First, the CEO of Target resigned in the wake of the holiday season massive data breach that plummeted its profits and customers’ confidence in the retailers’ ability to protect their privacy.  This was a first to see a CEO resign following a data breach.


Then Wyndham Worldwide, which suffered three data breaches between 2008 and 2010, and is often touted as a hero for challenging the Federal Trade Commission’s jurisdiction over data security, was hit with a shareholders’ suit this week. Although the Wyndham case against the FTC has had its ups and downs, as happens in novel litigation, it has paved the way for others, including LabMD, to challenge the FTC’s assertion of very broad regulatory enforcement under the guise of Section 5 of the FTC Act (consumer protection) over a company’s data security practices following a data breach. The Wyndham shareholders’ derivative suit is a blow to the C-Suite and corporate board and another first in the wake of a data breach. The suit alleges claims of breach of fiduciary duty, waste of corporate assets and unjust enrichment against the CEO, General Counsel and corporate directors. A novel concept that will, no doubt, proliferate in the wake of large data breaches.

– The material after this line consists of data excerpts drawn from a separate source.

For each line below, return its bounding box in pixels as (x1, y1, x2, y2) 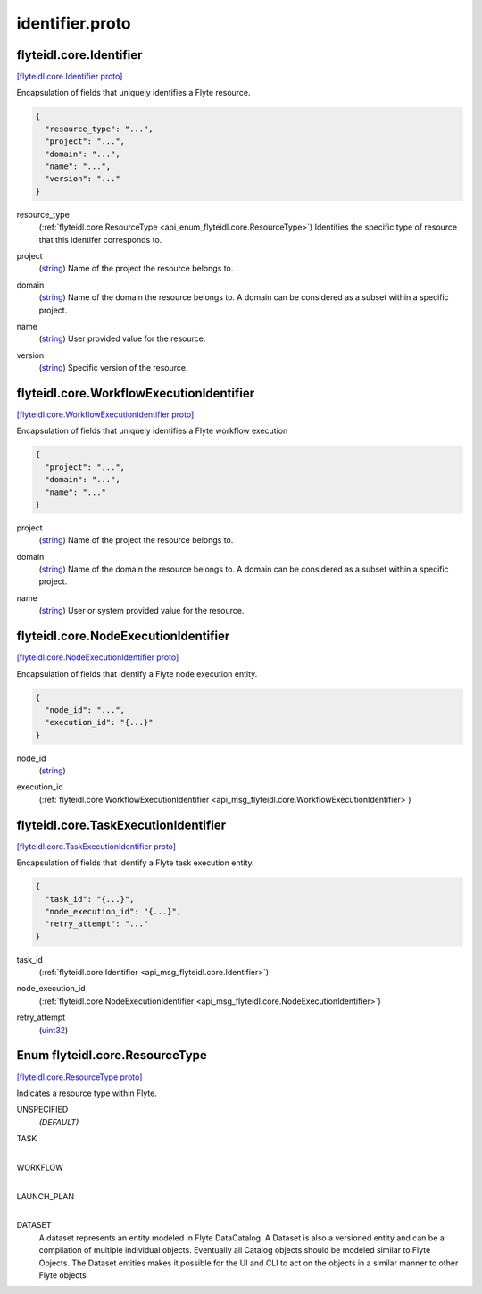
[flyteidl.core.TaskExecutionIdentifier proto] (16, 840, 177, 852)
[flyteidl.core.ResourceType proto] (16, 1072, 143, 1082)
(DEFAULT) (38, 1116, 79, 1127)
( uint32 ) (38, 1024, 69, 1035)
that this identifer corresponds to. (38, 234, 162, 245)
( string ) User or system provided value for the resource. (38, 605, 245, 616)
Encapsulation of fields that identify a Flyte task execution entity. (16, 857, 254, 868)
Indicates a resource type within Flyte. (16, 1088, 158, 1098)
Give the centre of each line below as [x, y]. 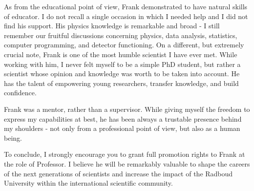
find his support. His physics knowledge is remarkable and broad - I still [112, 26]
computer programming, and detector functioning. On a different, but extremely [124, 45]
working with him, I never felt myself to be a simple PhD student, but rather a [122, 64]
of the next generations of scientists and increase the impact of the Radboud [118, 173]
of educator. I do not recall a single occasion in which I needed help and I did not [126, 16]
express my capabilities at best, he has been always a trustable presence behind [123, 118]
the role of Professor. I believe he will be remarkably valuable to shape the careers [127, 163]
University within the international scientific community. [88, 183]
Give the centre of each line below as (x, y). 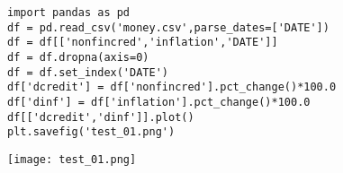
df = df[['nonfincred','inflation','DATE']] (143, 43)
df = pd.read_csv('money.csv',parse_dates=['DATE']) (168, 27)
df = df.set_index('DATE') (88, 72)
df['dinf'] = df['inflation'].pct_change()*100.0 (159, 102)
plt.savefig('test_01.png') (91, 132)
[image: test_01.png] (72, 159)
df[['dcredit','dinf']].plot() (101, 117)
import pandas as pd (69, 13)
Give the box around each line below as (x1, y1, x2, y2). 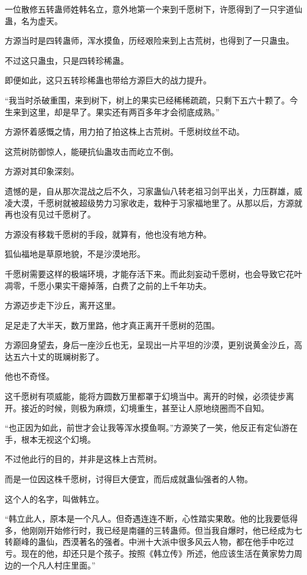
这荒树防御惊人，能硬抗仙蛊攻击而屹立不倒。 (5, 145, 178, 157)
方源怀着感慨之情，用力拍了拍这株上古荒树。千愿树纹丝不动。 (5, 125, 244, 138)
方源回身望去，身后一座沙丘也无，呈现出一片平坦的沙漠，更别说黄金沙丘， (5, 339, 294, 351)
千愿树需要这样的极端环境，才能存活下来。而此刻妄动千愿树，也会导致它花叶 (5, 267, 302, 280)
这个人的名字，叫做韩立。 (5, 492, 104, 505)
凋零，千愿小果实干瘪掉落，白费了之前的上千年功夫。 (5, 279, 211, 291)
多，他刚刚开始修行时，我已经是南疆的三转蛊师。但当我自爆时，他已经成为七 (5, 524, 302, 536)
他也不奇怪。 (5, 370, 54, 382)
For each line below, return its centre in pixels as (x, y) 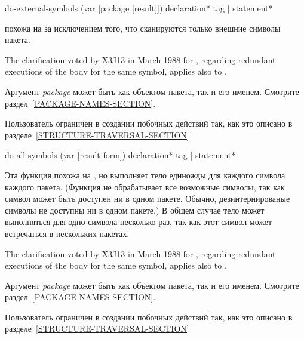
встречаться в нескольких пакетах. (67, 233)
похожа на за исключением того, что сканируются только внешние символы (143, 28)
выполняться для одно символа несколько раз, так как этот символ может (139, 222)
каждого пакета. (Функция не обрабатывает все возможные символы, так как (145, 187)
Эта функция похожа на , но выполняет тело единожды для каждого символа (145, 175)
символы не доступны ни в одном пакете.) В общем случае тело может (135, 210)
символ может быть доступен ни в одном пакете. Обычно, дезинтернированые (148, 198)
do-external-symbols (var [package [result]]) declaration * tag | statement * (139, 8)
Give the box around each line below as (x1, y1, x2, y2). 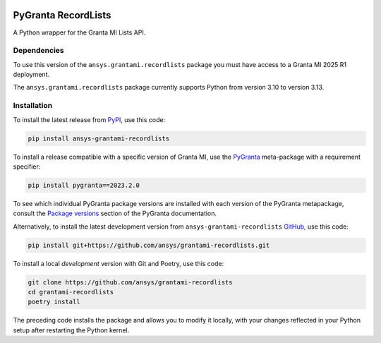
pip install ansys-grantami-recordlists (28, 134, 169, 143)
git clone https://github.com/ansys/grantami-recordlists (28, 278, 233, 286)
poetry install (28, 298, 80, 306)
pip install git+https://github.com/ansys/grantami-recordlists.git (28, 241, 270, 249)
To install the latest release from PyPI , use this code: (13, 115, 166, 124)
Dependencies (13, 46, 65, 56)
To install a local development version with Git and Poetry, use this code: (13, 259, 224, 267)
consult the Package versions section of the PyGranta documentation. (13, 209, 217, 218)
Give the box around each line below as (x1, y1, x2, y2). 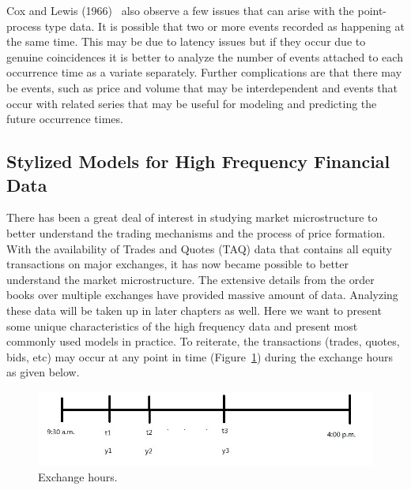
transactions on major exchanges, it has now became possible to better (6, 256, 349, 272)
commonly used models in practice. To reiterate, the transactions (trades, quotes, (6, 333, 400, 350)
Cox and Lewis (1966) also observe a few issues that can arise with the (6, 2, 354, 18)
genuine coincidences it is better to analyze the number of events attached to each (6, 48, 403, 65)
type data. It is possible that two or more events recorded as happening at (44, 17, 405, 34)
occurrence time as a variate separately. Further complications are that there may (6, 64, 402, 80)
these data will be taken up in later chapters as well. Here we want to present (6, 301, 382, 318)
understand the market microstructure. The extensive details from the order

And what about LabMD? Watch that case closely. LabMD followed Wyndham’s path and is in the middle of a contentious row with the FTC disputing its enforcement jurisdiction over its data security practices. It alleges that the Department of Health and Human Services has jurisdiction over data breaches involving health information under HIPAA and that the FTC is exceeding the powers given to it by Congress.  It too suffered a blow on Wednesday when a District Court in Georgia dismissed its attempt to circumvent the FTC’s administrative hearing process as the case wasn’t “ripe” for consideration and tossed it back for resolution before an administrative law judge.  This after LabMD contends it wound down its business due to the burden and expense of the FTC’s investigation.


Strong message to the C-Suite and corporate board this week: data security is risky business and needs to be addressed at the top levels of the organization as there is no relief from customers, shareholders and regulators.